Я вижу, чуть глаза прикрою,
Беспечный город в летней дреме
Там улицы, взойдя на горку,
Сбегают к морю, словно дети;
И тень, убежище бездомных,
Ползет от здания театра
К рядам, где сонные торговцы
Бессмысленно перебирают деньги;
Шевелят пальцами, немые:
Им зной, расплавя, залепил
Крикливых уст кривые губы…
Ослы и мулы у колодцев.
А в сточных желобах вдоль улиц,
Под белым полуденным солнцем,
Смердят присохшие помои,
Сводя и будоража ноздри
У редких в этот час прохожих.
...И вот усталая гречанка.
Ее одежды тонкой ткани
Ей тяжки, словно невод - рыбе.
Она лениво предвкушает,
Как сбросит их, взойдя во дворик
Не медля. Томно и капризно
Их разбросает как попало,
И погрузится в чан с водою,
Рукой поддерживая перси...
...На стенке, выбеленной, гладкой
Прохожий, озираясь, пишет
Углем древесным; этот уголь
Он взял украдкой из корзины
У зазевавшейся торговки
(Ей в зев сейчас попала муха
и было ей не до угля).
Слова «Марцелла прастетутка»
Выводит он.
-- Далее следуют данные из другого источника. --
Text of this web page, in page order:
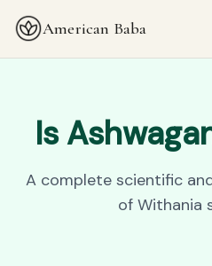
American Baba
Is
A complete scientific
of Withania
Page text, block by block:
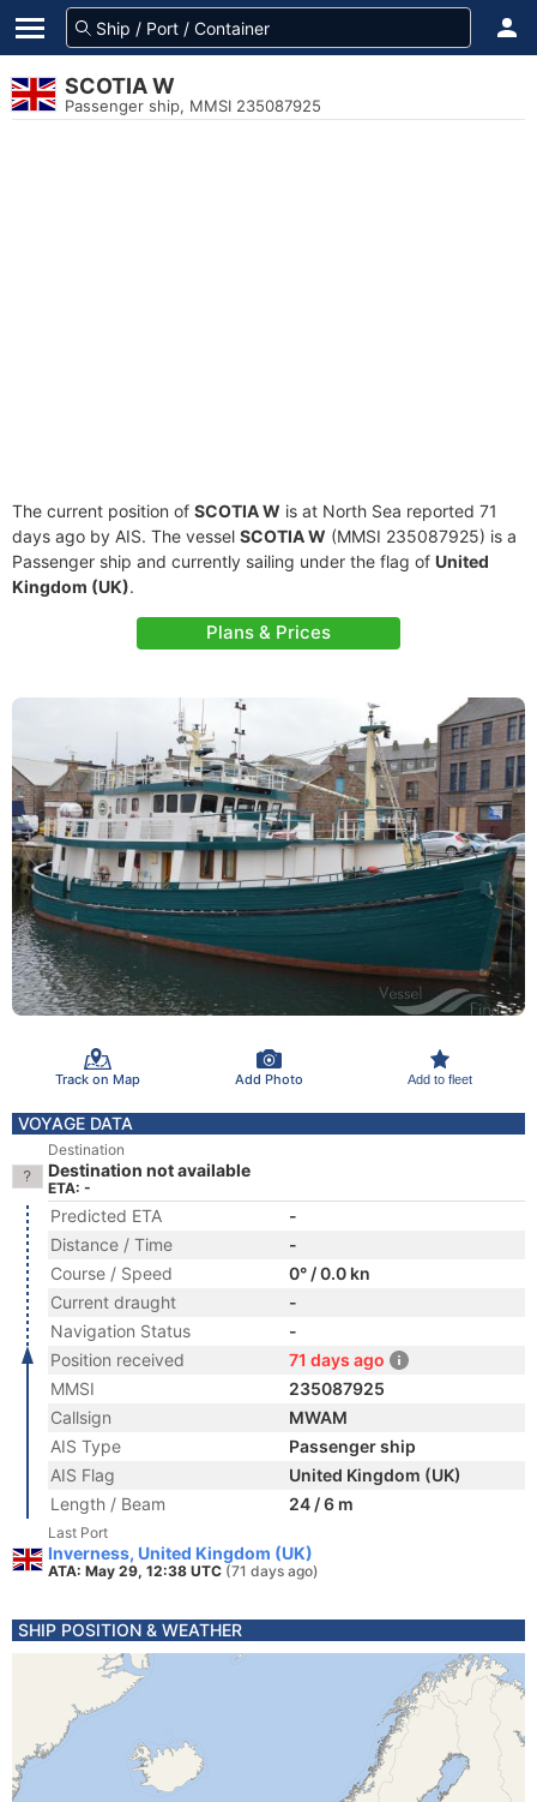
SCOTIA W
Passenger ship, MMSI 235087925
The current position of SCOTIA W is at North Sea reported 71
days ago by AIS. The vessel SCOTIA W (MMSI 235087925) is a
Passenger ship and currently sailing under the flag of United
Kingdom (UK).
Plans & Prices
Track on Map Add Photo Add to fleet
VOYAGE DATA
Destination
Destination not available
ETA: -
Predicted ETA
-
Distance / Time
-
Course / Speed
0° / 0.0 kn
Current draught
-
Navigation Status
-
Position received
71 days ago
MMSI
235087925
Callsign
MWAM
AIS Type
Passenger ship
AIS Flag
United Kingdom (UK)
Length / Beam
24 / 6 m
Last Port
Inverness, United Kingdom (UK)
ATA: May 29, 12:38 UTC (71 days ago)
SHIP POSITION & WEATHER
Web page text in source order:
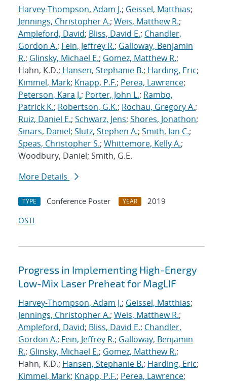
Harvey-Thompson, Adam J.; Geissel, Matthias;
Jennings, Christopher A.; Weis, Matthew R.;
Ampleford, David; Bliss, David E.; Chandler,
Gordon A.; Fein, Jeffrey R.; Galloway, Benjamin
R.; Glinsky, Michael E.; Gomez, Matthew R.;
Hahn, K.D.; Hansen, Stephanie B.; Harding, Eric;
Kimmel, Mark; Knapp, P.F.; Perea, Lawrence;
Peterson, Kara J.; Porter, John L.; Rambo,
Patrick K.; Robertson, G.K.; Rochau, Gregory A.;
Ruiz, Daniel E.; Schwarz, Jens; Shores, Jonathon;
Sinars, Daniel; Slutz, Stephen A.; Smith, Ian C.;
Speas, Christopher S.; Whittemore, Kelly A.;
Woodbury, Daniel; Smith, G.E.
More Details
TYPE Conference Poster YEAR
2019
OSTI
Progress in Implementing High-Energy
Low-Mix Laser Preheat for MagLIF
Harvey-Thompson, Adam J.; Geissel, Matthias;
Jennings, Christopher A.; Weis, Matthew R.;
Ampleford, David; Bliss, David E.; Chandler,
Gordon A.; Fein, Jeffrey R.; Galloway, Benjamin
R.; Glinsky, Michael E.; Gomez, Matthew R.;
Hahn, K.D.; Hansen, Stephanie B.; Harding, Eric;
Kimmel, Mark; Knapp, P.F.; Perea, Lawrence;
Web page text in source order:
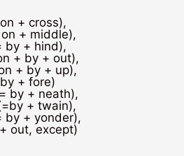
+ cross),
+ middle),
by + hind),
+ by + out),
+ by + up),
+ fore)
by + neath),
+ twain),
by + yonder),
out, except)
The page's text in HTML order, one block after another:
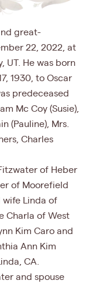
great-
22, 2022, at
UT. He was born
1930, to Oscar
predeceased
Mc Coy (Susie),
(Pauline), Mrs.
Charles
of Heber
of Moorefield
wife Linda of
Charla of West
Kim Caro and
Ann Kim
CA.
and spouse
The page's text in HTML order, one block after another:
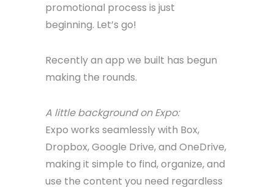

Неразделенной
Невольник страсти, почитает
За справедливость месть такую,
Сопит, вздыхает и бормочет,
И чешет шею, неумойка.
Потом поспешно подбирает
Полу свободную хитона,
Холодной, липкой пятернею.
Обходит сонную собаку,
Кивает пыльному мальчишке
И щегольски несет сандальи,
Топыря криво пальцы ног...
...Все это сохранилось в пепле, -
Как фотография, размером
В античный маленький, заштатный
Лагунный город. Плиний Старший
Не мог бы сделать для потомков
Того, что лава натворила:
Живые люди превратились
В почти живые экспонаты,
И даже пьяницы в таверне
Вошли в историю, шатаясь.
Никто не спрашивал, хотят ли
Они запечатлеться вживе:
Едва ли кто такую цену
Заплатит за всего лишь снимок...
Весы истории крылаты,
И чаши мерят разной мерой;
И нет здесь слова «равновесье»,
И нету слова «равноценность»,
А есть лишь только «жил», «остался»,
«Забыт», «запечатлен навеки»...
Плохой, хороший - все равно.
Е.К.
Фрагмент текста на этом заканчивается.